The report says that at least one case of preimplantation diagnosis was handled on the NIH campus. It adds that “the work of the Hughes laboratory was presented at in-house NHGRI research retreat days and in the published abstracts of the American Society of Human Genetics in 1995 and 1996. Thus, it appears to the committee that the research activities of the Hughes laboratory were conducted and communicated in an open manner within the NHGRI and general genetics communities.”

The federal law pertaining to Hughes' particular embryo work was clear from January last year, when Congress banned federal funding for research on spare embryos from IVF clinics in which embryos are harmed or destroyed.

But when Hughes was hired in 1994, a legal obstacle to federally funded human embryo research had recently been lifted, and NIH was operating, according to Varmus's testimony, with the expectation of revising its own policy to reflect this and allow some embryo research. An NIH expert panel — which included Hughes — concluded in December 1994 that federally funded human embryo research was allowable in certain carefully controlled conditions.

While President Clinton immediately blocked an NIH panel recommendation that some creation of human embryos for research purposes be allowed, his order did not address work on ‘spare’ IVF embryos. This was banned thirteen months later by Congress.

A document provided by NIH but not produced by the congressmen at the hearing supports NIH's version of events. Jeffrey Trent, the scientific director at NCHGR, wrote to a colleague in August 1995 that he had talked to Hughes about his non-NIH embryonic work at nearby Suburban Hospital. “I told [Hughes] that I am not willing to place federal personnel, etc., at Suburban within an IVF facility,” Trent wrote.
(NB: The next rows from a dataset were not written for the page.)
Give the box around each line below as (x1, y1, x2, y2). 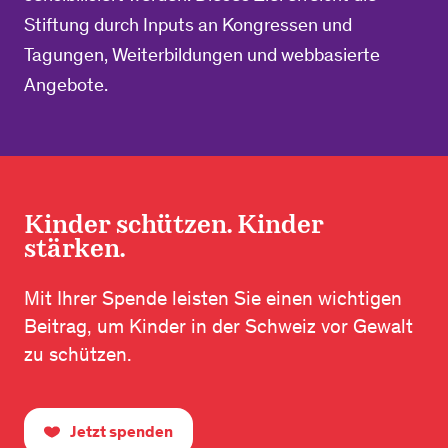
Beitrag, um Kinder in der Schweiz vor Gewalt (24, 314, 413, 339)
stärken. (24, 229, 125, 268)
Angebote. (24, 73, 108, 97)
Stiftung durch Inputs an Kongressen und (24, 13, 352, 37)
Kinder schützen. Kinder (24, 205, 324, 244)
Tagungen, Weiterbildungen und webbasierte (24, 43, 380, 67)
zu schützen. (24, 342, 132, 367)
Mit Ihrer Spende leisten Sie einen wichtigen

The NIH also provided letters from Hughes assuring NIH that he was not using NIH-funded staff or equipment at Suburban Hospital — statements later shown to be false, according to an NIH investigation.
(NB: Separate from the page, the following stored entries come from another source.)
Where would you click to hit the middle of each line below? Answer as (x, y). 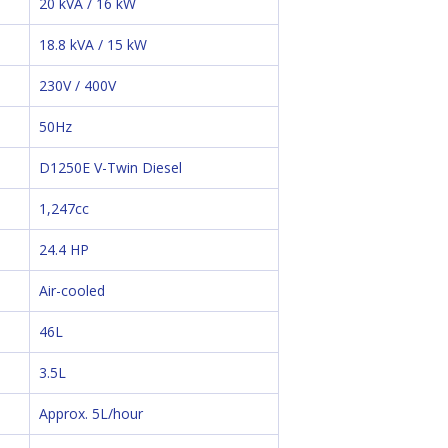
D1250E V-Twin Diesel (110, 167)
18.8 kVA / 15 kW (93, 44)
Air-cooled (72, 290)
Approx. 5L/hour (91, 413)

At the hearing, Klink also asked Varmus about “all these postdocs that were doing the same thing (that is, preimplantation genetic diagnosis) under Hughes”. Did they not “give a damn”, he demanded, or were they “intimidated” by Hughes? “I am concerned about a deficiency in mentorship” by Hughes, Varmus responded.

The charge that Hughes intimidated his postdocs into doing work they suspected might be illegal is contained in notes made by Kate Berg, an NIH official, when NIH investigated Hughes in October last year. But Scott Gant, a lawyer representing Hughes, said that Hughes “denies having intimidated anybody.”

The NIH human subjects inquiry committee also concluded that Hughes conducted the embryo work at NIH without the required approval of an NIH ethics board, and without meeting the standards for commercial diagnostic laboratories required by law.

Varmus said that NIH was taking corrective actions to reduce the risk of a recurrence, including ensuring that no other similar research was being conducted, and contacting researchers most likely to stray into the area banned by law.

Hot seat: Varmus (left), seen here at an earlier hearing on cloning, says events surrounding the controversial research are “unlikely to recurr”. Credit: AP/DOUG MILLS

Other management gaffes surfaced during the hearing. The congressmen grilled Varmus about how Hughes was allowed to load a lorry with more than $1-million-worth of NIH equipment, including some boxes marked “Suburban Hospital” — on loan to Georgetown University — and leave NIH with it, without a completed loan agreement or inventory. Some of the equipment was diverted to Suburban Hospital.